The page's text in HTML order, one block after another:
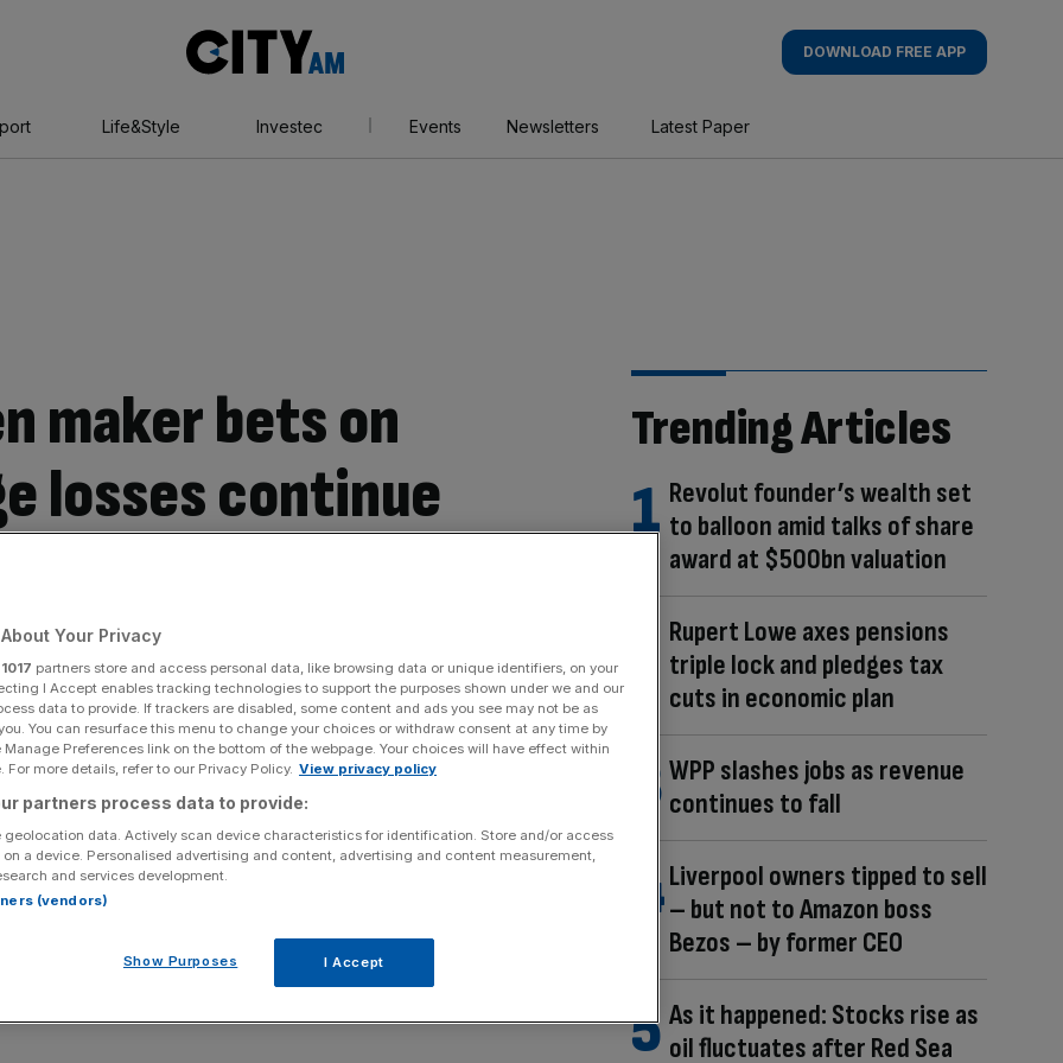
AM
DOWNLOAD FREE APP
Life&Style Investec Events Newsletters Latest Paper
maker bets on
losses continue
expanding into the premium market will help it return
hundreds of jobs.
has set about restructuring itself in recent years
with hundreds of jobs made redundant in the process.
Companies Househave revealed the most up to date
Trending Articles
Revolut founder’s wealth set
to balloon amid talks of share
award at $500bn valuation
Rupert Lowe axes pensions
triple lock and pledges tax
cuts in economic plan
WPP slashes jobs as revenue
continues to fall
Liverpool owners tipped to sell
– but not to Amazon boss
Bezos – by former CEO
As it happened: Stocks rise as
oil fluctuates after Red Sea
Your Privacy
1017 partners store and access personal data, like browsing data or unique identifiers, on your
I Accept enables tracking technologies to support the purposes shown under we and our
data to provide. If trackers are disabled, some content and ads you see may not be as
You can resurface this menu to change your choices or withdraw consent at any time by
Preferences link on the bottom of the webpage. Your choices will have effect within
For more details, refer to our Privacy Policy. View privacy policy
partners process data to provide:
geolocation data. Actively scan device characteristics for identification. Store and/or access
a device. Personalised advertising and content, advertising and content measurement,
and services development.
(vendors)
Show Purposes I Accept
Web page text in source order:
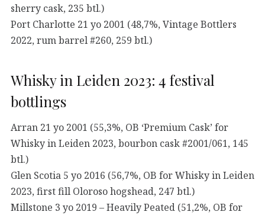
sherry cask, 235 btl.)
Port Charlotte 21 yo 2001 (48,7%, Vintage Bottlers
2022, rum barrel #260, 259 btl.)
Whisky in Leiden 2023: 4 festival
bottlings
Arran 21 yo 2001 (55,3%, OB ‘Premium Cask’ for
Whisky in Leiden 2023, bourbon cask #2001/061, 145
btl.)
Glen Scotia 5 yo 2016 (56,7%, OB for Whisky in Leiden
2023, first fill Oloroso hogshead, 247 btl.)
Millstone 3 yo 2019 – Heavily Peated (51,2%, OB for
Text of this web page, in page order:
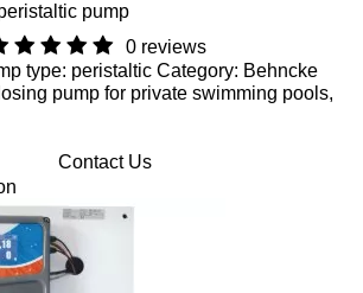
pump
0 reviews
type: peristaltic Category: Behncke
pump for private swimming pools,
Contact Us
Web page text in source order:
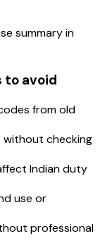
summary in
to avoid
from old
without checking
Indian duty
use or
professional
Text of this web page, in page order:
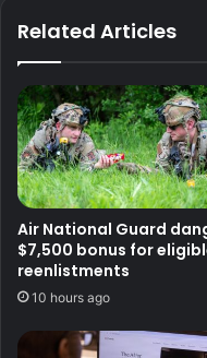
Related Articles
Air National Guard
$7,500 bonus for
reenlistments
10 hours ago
------------------------------------------------------------------------
WHAT IS NEEDED:
Now transcribe all the entries above exactly, so that no picture is carried over.

PROBLEM SOLUTION:
The page's text in HTML order, one block after another:
AM
DOWNLOAD FREE APP
Life&Style Investec Events Newsletters Latest Paper
maker bets on
losses continue
expanding into the premium market will help it return
hundreds of jobs.
has set about restructuring itself in recent years
with hundreds of jobs made redundant in the process.
Companies Househave revealed the most up to date
Trending Articles
Revolut founder’s wealth set
to balloon amid talks of share
award at $500bn valuation
Rupert Lowe axes pensions
triple lock and pledges tax
cuts in economic plan
WPP slashes jobs as revenue
continues to fall
Liverpool owners tipped to sell
– but not to Amazon boss
Bezos – by former CEO
As it happened: Stocks rise as
oil fluctuates after Red Sea
Your Privacy
1017 partners store and access personal data, like browsing data or unique identifiers, on your
I Accept enables tracking technologies to support the purposes shown under we and our
data to provide. If trackers are disabled, some content and ads you see may not be as
You can resurface this menu to change your choices or withdraw consent at any time by
Preferences link on the bottom of the webpage. Your choices will have effect within
For more details, refer to our Privacy Policy. View privacy policy
partners process data to provide:
geolocation data. Actively scan device characteristics for identification. Store and/or access
a device. Personalised advertising and content, advertising and content measurement,
and services development.
(vendors)
Show Purposes I Accept
Web page text in source order:
sherry cask, 235 btl.)
Port Charlotte 21 yo 2001 (48,7%, Vintage Bottlers
2022, rum barrel #260, 259 btl.)
Whisky in Leiden 2023: 4 festival
bottlings
Arran 21 yo 2001 (55,3%, OB ‘Premium Cask’ for
Whisky in Leiden 2023, bourbon cask #2001/061, 145
btl.)
Glen Scotia 5 yo 2016 (56,7%, OB for Whisky in Leiden
2023, first fill Oloroso hogshead, 247 btl.)
Millstone 3 yo 2019 – Heavily Peated (51,2%, OB for
Text of this web page, in page order:
pump
0 reviews
type: peristaltic Category: Behncke
pump for private swimming pools,
Contact Us
Web page text in source order:
summary in
to avoid
from old
without checking
Indian duty
use or
professional
Text of this web page, in page order:
Related Articles
Air National Guard
$7,500 bonus for
reenlistments
10 hours ago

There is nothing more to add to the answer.